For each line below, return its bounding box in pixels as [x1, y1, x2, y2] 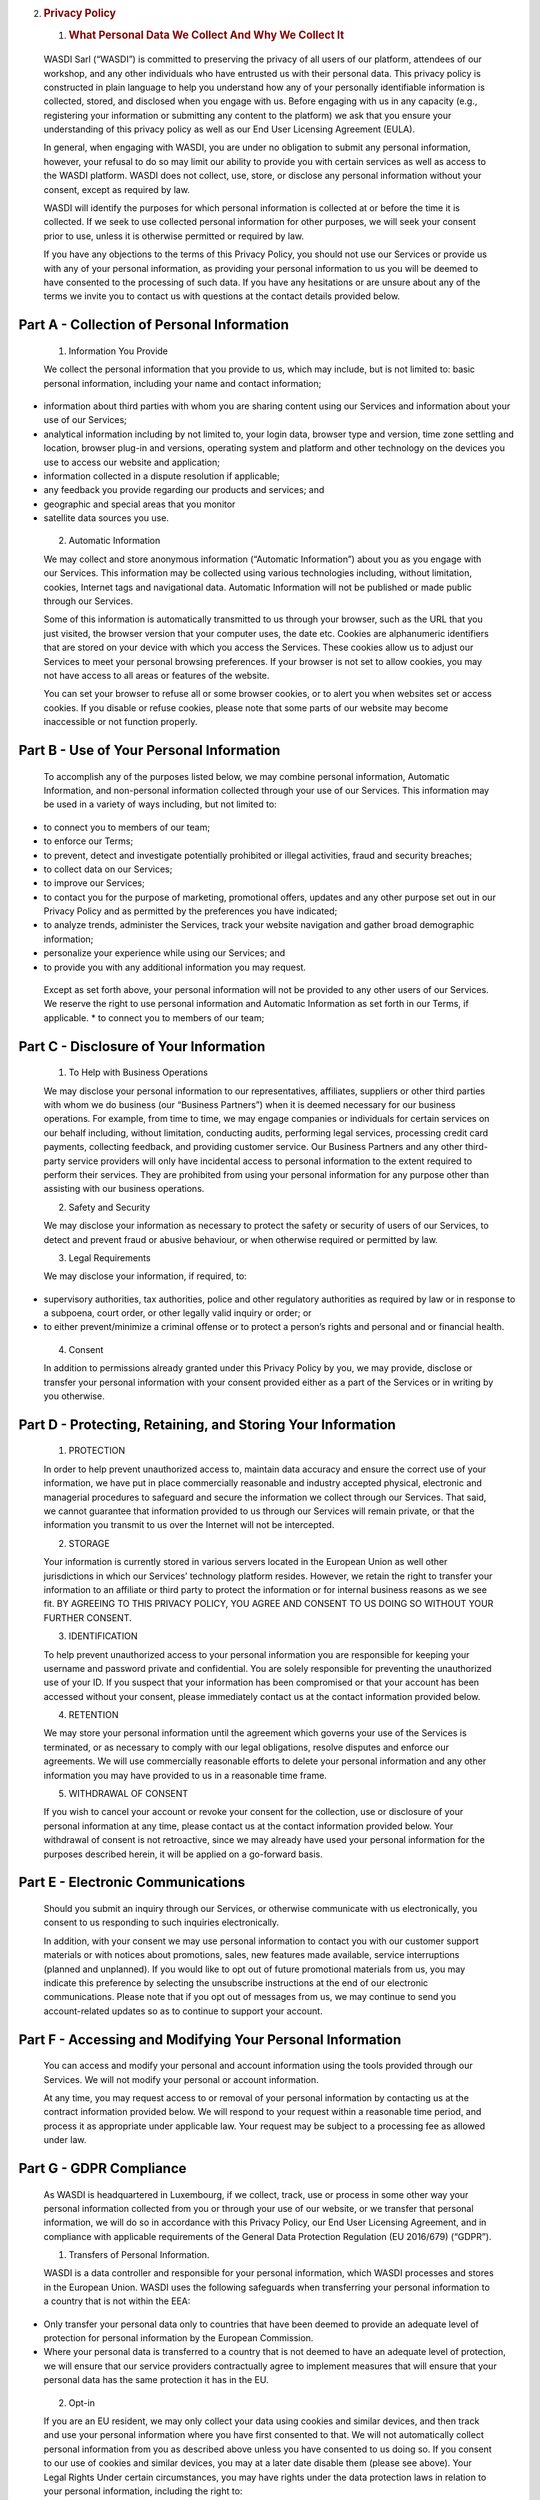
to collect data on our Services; [43, 863, 173, 875]
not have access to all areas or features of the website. [43, 670, 270, 681]
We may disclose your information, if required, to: [43, 1270, 247, 1282]
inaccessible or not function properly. [43, 716, 198, 728]
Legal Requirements [68, 1251, 151, 1264]
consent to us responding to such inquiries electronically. [43, 1916, 280, 1929]
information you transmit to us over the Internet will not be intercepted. [43, 1519, 335, 1531]
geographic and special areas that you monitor [43, 498, 236, 510]
□ □ □ □ □ □ □
### WHAT IS EXPECTED
Go through the listing and copy each line with the string "areas".

### SOLVED PROBLEM
not have access to all areas or features of the website. [43, 670, 270, 681]
geographic and special areas that you monitor [43, 498, 236, 510]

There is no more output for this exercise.